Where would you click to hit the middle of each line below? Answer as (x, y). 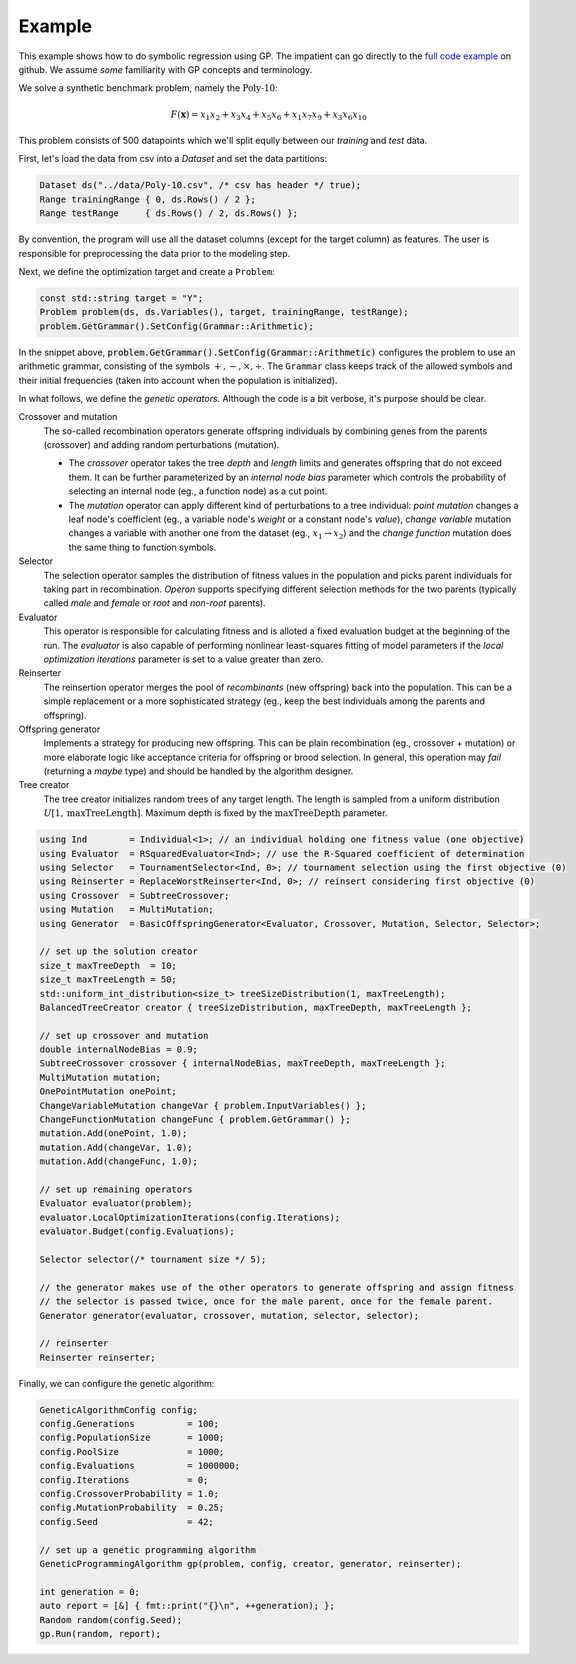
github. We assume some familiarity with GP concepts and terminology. (165, 69)
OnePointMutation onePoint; (108, 1091)
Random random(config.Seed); (111, 1619)
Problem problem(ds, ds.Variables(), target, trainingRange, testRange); (224, 312)
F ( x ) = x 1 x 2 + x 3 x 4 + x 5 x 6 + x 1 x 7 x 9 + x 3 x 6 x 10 (268, 115)
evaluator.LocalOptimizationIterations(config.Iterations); (190, 1217)
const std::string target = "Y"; (121, 298)
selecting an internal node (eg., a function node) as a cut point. (198, 491)
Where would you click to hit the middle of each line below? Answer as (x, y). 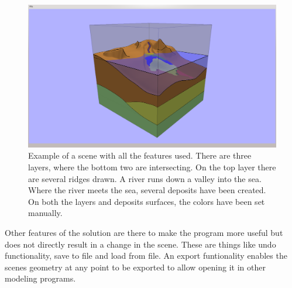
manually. (45, 213)
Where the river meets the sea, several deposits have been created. (147, 190)
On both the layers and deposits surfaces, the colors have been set (147, 201)
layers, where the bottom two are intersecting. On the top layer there (152, 167)
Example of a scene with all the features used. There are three (140, 155)
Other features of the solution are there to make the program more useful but (144, 233)
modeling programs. (40, 278)
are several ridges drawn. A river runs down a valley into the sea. (145, 178)
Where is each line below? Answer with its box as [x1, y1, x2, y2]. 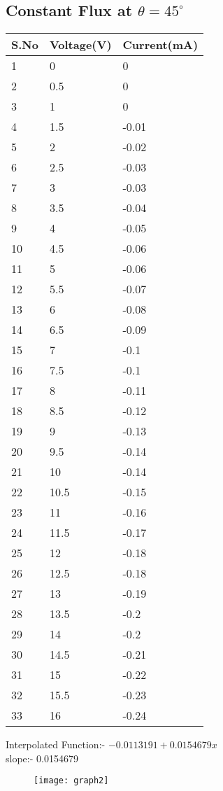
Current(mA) [122, 36, 199, 53]
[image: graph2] [34, 776, 109, 786]
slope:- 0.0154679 [6, 750, 78, 765]
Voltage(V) [49, 36, 112, 53]
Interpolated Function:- [6, 737, 106, 752]
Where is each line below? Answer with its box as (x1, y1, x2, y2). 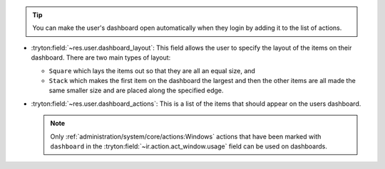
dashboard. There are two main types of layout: (31, 53, 171, 62)
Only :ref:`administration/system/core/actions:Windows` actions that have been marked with (50, 132, 322, 141)
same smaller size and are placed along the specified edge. (48, 86, 224, 95)
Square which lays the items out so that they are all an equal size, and (48, 66, 256, 75)
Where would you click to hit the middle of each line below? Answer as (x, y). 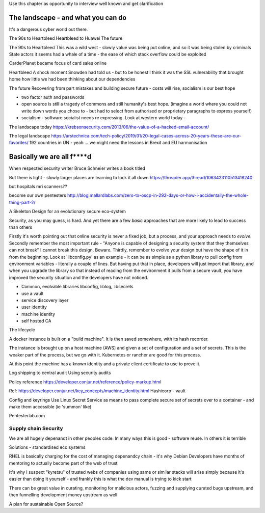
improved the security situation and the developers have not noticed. (79, 277)
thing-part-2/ (22, 202)
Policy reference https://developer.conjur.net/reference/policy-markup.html (85, 382)
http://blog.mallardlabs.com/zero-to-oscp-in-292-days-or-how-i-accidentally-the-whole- (158, 195)
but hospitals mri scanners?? (38, 187)
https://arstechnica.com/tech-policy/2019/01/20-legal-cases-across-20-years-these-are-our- (146, 135)
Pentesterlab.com (27, 416)
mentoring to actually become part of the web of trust (63, 463)
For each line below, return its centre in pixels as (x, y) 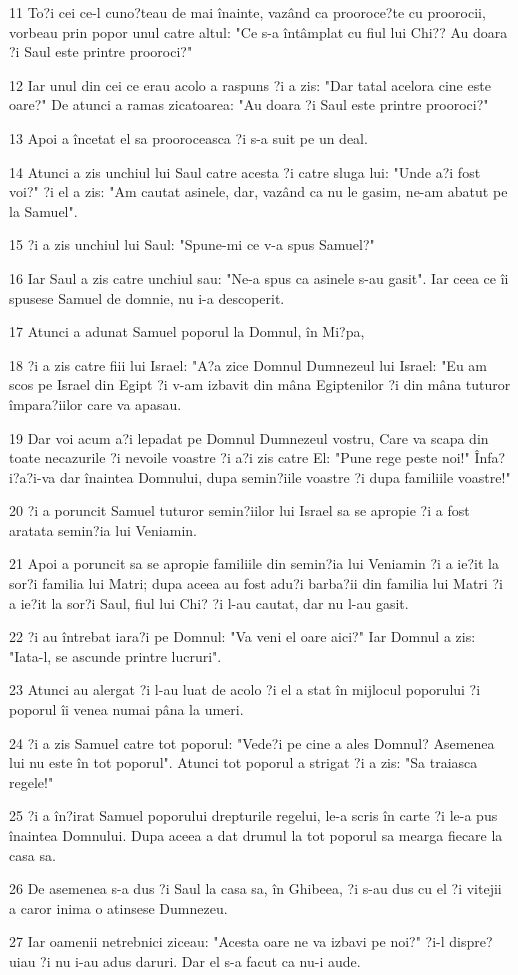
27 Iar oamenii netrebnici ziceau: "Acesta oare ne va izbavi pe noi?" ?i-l (227, 941)
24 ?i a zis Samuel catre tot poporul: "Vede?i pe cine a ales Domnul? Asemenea (252, 742)
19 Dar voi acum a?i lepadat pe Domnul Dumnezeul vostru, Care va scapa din (249, 437)
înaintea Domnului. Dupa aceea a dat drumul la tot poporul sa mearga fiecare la (256, 835)
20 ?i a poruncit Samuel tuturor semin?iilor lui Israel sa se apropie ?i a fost (239, 510)
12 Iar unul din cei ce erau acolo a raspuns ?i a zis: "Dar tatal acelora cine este (250, 84)
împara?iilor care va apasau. (95, 403)
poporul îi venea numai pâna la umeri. (126, 709)
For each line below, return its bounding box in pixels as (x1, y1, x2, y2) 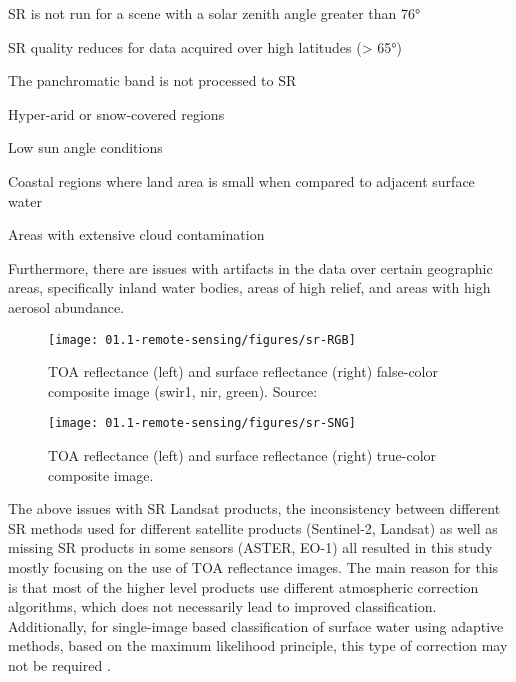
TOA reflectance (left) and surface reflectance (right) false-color (48, 361, 438, 382)
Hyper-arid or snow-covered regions (8, 103, 225, 124)
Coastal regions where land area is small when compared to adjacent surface (8, 170, 475, 191)
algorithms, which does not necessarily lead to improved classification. (8, 596, 437, 617)
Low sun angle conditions (8, 137, 163, 158)
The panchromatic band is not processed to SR (8, 70, 297, 91)
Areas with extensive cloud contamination (8, 224, 265, 245)
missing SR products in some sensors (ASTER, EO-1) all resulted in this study (8, 537, 493, 558)
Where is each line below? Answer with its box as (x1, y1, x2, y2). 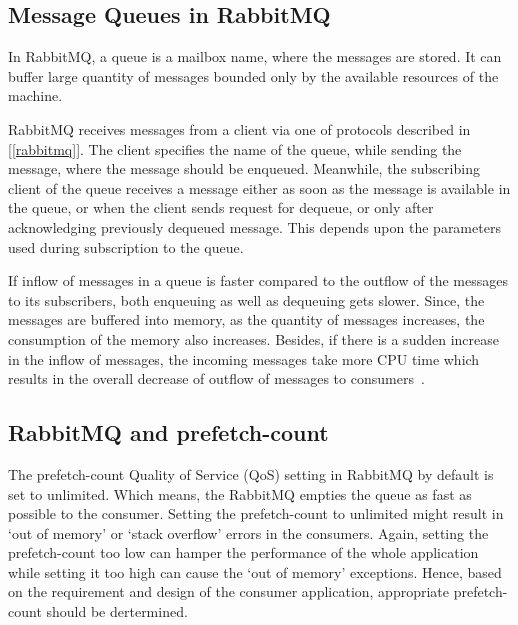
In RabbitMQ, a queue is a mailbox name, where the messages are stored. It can (8, 46, 502, 67)
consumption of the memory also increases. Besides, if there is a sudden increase (8, 328, 499, 349)
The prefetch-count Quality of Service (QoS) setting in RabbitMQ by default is (8, 463, 494, 484)
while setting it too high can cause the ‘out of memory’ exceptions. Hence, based (8, 561, 502, 582)
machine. (8, 85, 63, 106)
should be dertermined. (46, 601, 188, 622)
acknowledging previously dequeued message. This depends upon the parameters (8, 216, 501, 237)
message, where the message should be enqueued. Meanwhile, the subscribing (8, 158, 480, 179)
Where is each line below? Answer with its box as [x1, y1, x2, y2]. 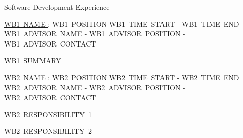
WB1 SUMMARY [4, 55, 61, 66]
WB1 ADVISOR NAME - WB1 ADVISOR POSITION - [4, 28, 185, 39]
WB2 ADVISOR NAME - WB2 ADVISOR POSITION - [4, 82, 185, 93]
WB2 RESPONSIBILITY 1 [4, 109, 92, 119]
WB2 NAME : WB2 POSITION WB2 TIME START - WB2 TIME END [4, 72, 239, 82]
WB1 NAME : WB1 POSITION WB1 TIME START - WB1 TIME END [4, 18, 239, 29]
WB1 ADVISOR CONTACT [4, 38, 96, 49]
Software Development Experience [4, 2, 110, 12]
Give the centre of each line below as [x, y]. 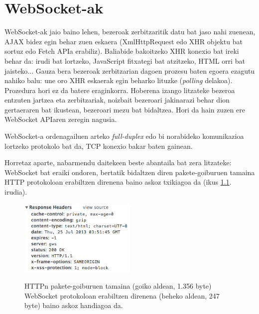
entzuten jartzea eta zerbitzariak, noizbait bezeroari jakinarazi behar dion [117, 100]
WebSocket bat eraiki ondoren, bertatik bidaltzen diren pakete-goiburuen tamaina [130, 172]
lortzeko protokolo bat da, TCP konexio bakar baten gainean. [99, 146]
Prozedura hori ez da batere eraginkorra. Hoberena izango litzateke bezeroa [120, 90]
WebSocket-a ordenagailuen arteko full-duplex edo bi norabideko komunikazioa [124, 136]
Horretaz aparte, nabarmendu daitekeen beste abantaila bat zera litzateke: [118, 162]
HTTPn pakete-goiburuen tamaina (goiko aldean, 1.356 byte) [118, 286]
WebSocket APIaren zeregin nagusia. [61, 119]
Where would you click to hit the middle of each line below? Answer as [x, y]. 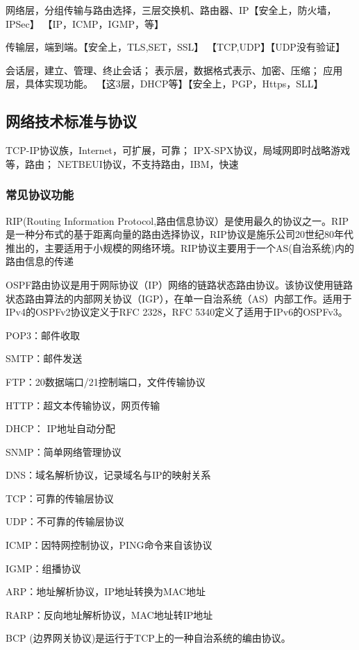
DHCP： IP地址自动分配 [61, 428]
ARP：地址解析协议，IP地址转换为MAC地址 [106, 591]
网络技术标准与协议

○ ○ ○

The output is the stretch above from the line with "Other features of" through the line with "12 Iar unul", copied word for word with both ends kept and every picture dropped.

RESULT
Other features of the solution are there to make the program more useful but (144, 233)
modeling programs. (40, 278)
are several ridges drawn. A river runs down a valley into the sea. (145, 178)
Where is each line below? Answer with its box as [x1, y1, x2, y2]. 
Current(mA) [122, 36, 199, 53]
[image: graph2] [34, 776, 109, 786]
slope:- 0.0154679 [6, 750, 78, 765]
Voltage(V) [49, 36, 112, 53]
Interpolated Function:- [6, 737, 106, 752]
Where is each line below? Answer with its box as (x1, y1, x2, y2). 
dashboard. There are two main types of layout: (31, 53, 171, 62)
Only :ref:`administration/system/core/actions:Windows` actions that have been marked with (50, 132, 322, 141)
same smaller size and are placed along the specified edge. (48, 86, 224, 95)
Square which lays the items out so that they are all an equal size, and (48, 66, 256, 75)
Where would you click to hit the middle of each line below? Answer as (x, y). 
improved the security situation and the developers have not noticed. (79, 277)
thing-part-2/ (22, 202)
Policy reference https://developer.conjur.net/reference/policy-markup.html (85, 382)
http://blog.mallardlabs.com/zero-to-oscp-in-292-days-or-how-i-accidentally-the-whole- (158, 195)
but hospitals mri scanners?? (38, 187)
https://arstechnica.com/tech-policy/2019/01/20-legal-cases-across-20-years-these-are-our- (146, 135)
Pentesterlab.com (27, 416)
mentoring to actually become part of the web of trust (63, 463)
For each line below, return its centre in pixels as (x, y) 
27 Iar oamenii netrebnici ziceau: "Acesta oare ne va izbavi pe noi?" ?i-l (227, 941)
24 ?i a zis Samuel catre tot poporul: "Vede?i pe cine a ales Domnul? Asemenea (252, 742)
19 Dar voi acum a?i lepadat pe Domnul Dumnezeul vostru, Care va scapa din (249, 437)
înaintea Domnului. Dupa aceea a dat drumul la tot poporul sa mearga fiecare la (256, 835)
20 ?i a poruncit Samuel tuturor semin?iilor lui Israel sa se apropie ?i a fost (239, 510)
12 Iar unul din cei ce erau acolo a raspuns ?i a zis: "Dar tatal acelora cine este (250, 84)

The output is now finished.